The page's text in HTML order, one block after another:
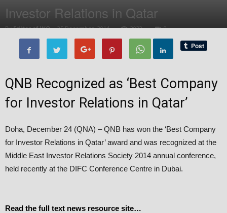
Investor Relations in Qatar
ByEditor of WQ - 25 December, 2014 2032 0
QNB Recognized as ‘Best Company
for Investor Relations in Qatar’
Doha, December 24 (QNA) – QNB has won the ‘Best Company
for Investor Relations in Qatar’ award and was recognized at the
Middle East Investor Relations Society 2014 annual conference,
held recently at the DIFC Conference Centre in Dubai.
Read the full text news resource site…
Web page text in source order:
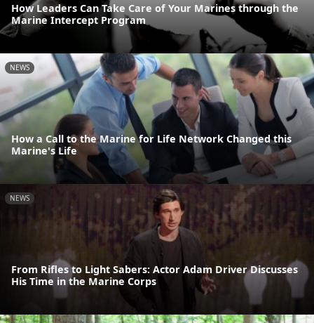
How Leaders Can Take Care of Your Marines through the
Marine Intercept Program
NEWS
How a Call to the Marine for Life Network Changed this
Marine's Life
NEWS
From Rifles to Light Sabers: Actor Adam Driver Discusses
His Time in the Marine Corps
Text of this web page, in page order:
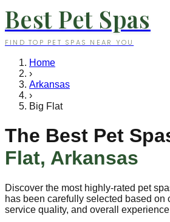
Best Pet Spas
FIND TOP PET SPAS NEAR YOU
Home
›
Arkansas
›
Big Flat
The Best Pet
Flat, Arkansas
Discover the most highly-rated pet
has been carefully selected based on
service quality, and overall
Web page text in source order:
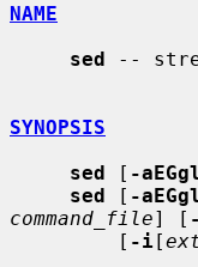
NAME
sed --
SYNOPSIS
sed [ -
sed [ -
command_file] [
         [
-i[
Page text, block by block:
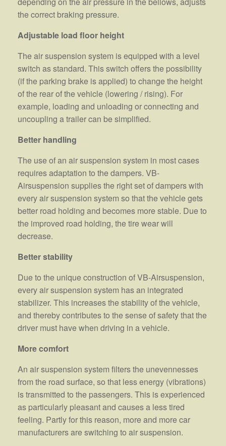
the correct braking pressure.
Adjustable load floor height
The air suspension system is equipped with a level
switch as standard. This switch offers the possibility
(if the parking brake is applied) to change the height
of the rear of the vehicle (lowering / rising). For
example, loading and unloading or connecting and
uncoupling a trailer can be simplified.
Better handling
The use of an air suspension system in most cases
requires adaptation to the dampers. VB-
Airsuspension supplies the right set of dampers with
every air suspension system so that the vehicle gets
better road holding and becomes more stable. Due to
the improved road holding, the tire wear will
decrease.
Better stability
Due to the unique construction of VB-Airsuspension,
every air suspension system has an integrated
stabilizer. This increases the stability of the vehicle,
and thereby contributes to the sense of safety that the
driver must have when driving in a vehicle.
More comfort
An air suspension system filters the unevennesses
from the road surface, so that less energy (vibrations)
is transmitted to the passengers. This is experienced
as particularly pleasant and causes a less tired
feeling. Partly for this reason, more and more car
manufacturers are switching to air suspension.
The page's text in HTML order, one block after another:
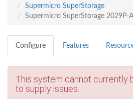
Supermicro SuperStorage
Supermicro SuperStorage 2029P-
Configure Features
This system cannot currently
to supply issues.
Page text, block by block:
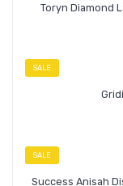
Toryn Diamond
SALE
SALE
Success Anisah
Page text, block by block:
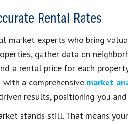
Rental Rates
market experts who bring
gather data on
a rental price for each
a comprehensive market
results, positioning you
stands still. That means
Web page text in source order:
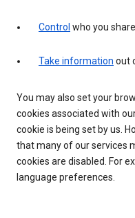
Control who you
Take information out
You may also set your
cookies associated with
cookie is being set by us.
that many of our services
cookies are disabled. For
language preferences.
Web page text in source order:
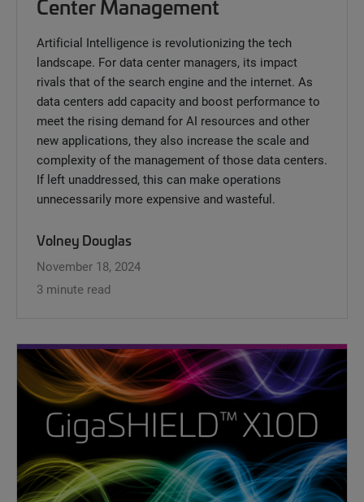
Center Management
Artificial Intelligence is revolutionizing the tech
landscape. For data center managers, its impact
rivals that of the search engine and the internet. As
data centers add capacity and boost performance to
meet the rising demand for AI resources and other
new applications, they also increase the scale and
complexity of the management of those data centers.
If left unaddressed, this can make operations
unnecessarily more expensive and wasteful.
Volney Douglas
November 18, 2024
3 minute read
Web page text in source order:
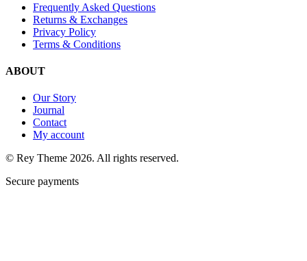
Frequently Asked Questions
Returns & Exchanges
Privacy Policy
Terms & Conditions
ABOUT
Our Story
Journal
Contact
My account
© Rey Theme 2026. All rights reserved.
Secure payments
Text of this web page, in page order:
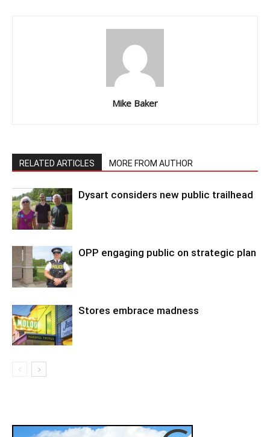
Mike Baker
RELATED ARTICLES MORE FROM AUTHOR
Dysart considers new public trailhead
OPP engaging public on strategic plan
Stores embrace madness
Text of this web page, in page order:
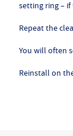
setting ring –
Repeat the
You will often
Reinstall on
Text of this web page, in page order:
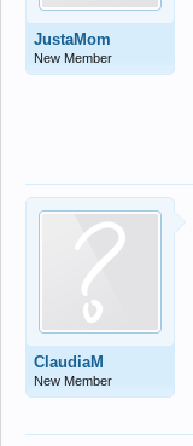
JustaMom
New Member
ClaudiaM
New Member

========================================

▶ [ABOUT THIS TASK] Give the records above again verbatim, pictures omitted.

▶ [RESULT BELOW]
The page's text in HTML order, one block after another:
Investor Relations in Qatar
ByEditor of WQ - 25 December, 2014 2032 0
QNB Recognized as ‘Best Company
for Investor Relations in Qatar’
Doha, December 24 (QNA) – QNB has won the ‘Best Company
for Investor Relations in Qatar’ award and was recognized at the
Middle East Investor Relations Society 2014 annual conference,
held recently at the DIFC Conference Centre in Dubai.
Read the full text news resource site…
Web page text in source order:
How Leaders Can Take Care of Your Marines through the
Marine Intercept Program
NEWS
How a Call to the Marine for Life Network Changed this
Marine's Life
NEWS
From Rifles to Light Sabers: Actor Adam Driver Discusses
His Time in the Marine Corps
Text of this web page, in page order:
Best Pet Spas
FIND TOP PET SPAS NEAR YOU
Home
›
Arkansas
›
Big Flat
The Best Pet
Flat, Arkansas
Discover the most highly-rated pet
has been carefully selected based on
service quality, and overall
Web page text in source order:
NAME
sed --
SYNOPSIS
sed [ -
sed [ -
command_file] [
         [
-i[
Page text, block by block:
the correct braking pressure.
Adjustable load floor height
The air suspension system is equipped with a level
switch as standard. This switch offers the possibility
(if the parking brake is applied) to change the height
of the rear of the vehicle (lowering / rising). For
example, loading and unloading or connecting and
uncoupling a trailer can be simplified.
Better handling
The use of an air suspension system in most cases
requires adaptation to the dampers. VB-
Airsuspension supplies the right set of dampers with
every air suspension system so that the vehicle gets
better road holding and becomes more stable. Due to
the improved road holding, the tire wear will
decrease.
Better stability
Due to the unique construction of VB-Airsuspension,
every air suspension system has an integrated
stabilizer. This increases the stability of the vehicle,
and thereby contributes to the sense of safety that the
driver must have when driving in a vehicle.
More comfort
An air suspension system filters the unevennesses
from the road surface, so that less energy (vibrations)
is transmitted to the passengers. This is experienced
as particularly pleasant and causes a less tired
feeling. Partly for this reason, more and more car
manufacturers are switching to air suspension.
The page's text in HTML order, one block after another:
Supermicro SuperStorage
Supermicro SuperStorage 2029P-
Configure Features
This system cannot currently
to supply issues.
Page text, block by block:
Toryn Diamond
SALE
SALE
Success Anisah
Page text, block by block:
Rental Rates
market experts who bring
gather data on
a rental price for each
a comprehensive market
results, positioning you
stands still. That means
Web page text in source order:
Control who you
Take information out
You may also set your
cookies associated with
cookie is being set by us.
that many of our services
cookies are disabled. For
language preferences.
Web page text in source order:
Center Management
Artificial Intelligence is revolutionizing the tech
landscape. For data center managers, its impact
rivals that of the search engine and the internet. As
data centers add capacity and boost performance to
meet the rising demand for AI resources and other
new applications, they also increase the scale and
complexity of the management of those data centers.
If left unaddressed, this can make operations
unnecessarily more expensive and wasteful.
Volney Douglas
November 18, 2024
3 minute read
Web page text in source order:
Frequently Asked Questions
Returns & Exchanges
Privacy Policy
Terms & Conditions
ABOUT
Our Story
Journal
Contact
My account
© Rey Theme 2026. All rights reserved.
Secure payments
Text of this web page, in page order:
Mike Baker
RELATED ARTICLES MORE FROM AUTHOR
Dysart considers new public trailhead
OPP engaging public on strategic plan
Stores embrace madness
Text of this web page, in page order:
setting ring –
Repeat the
You will often
Reinstall on
Text of this web page, in page order:
JustaMom
New Member
ClaudiaM
New Member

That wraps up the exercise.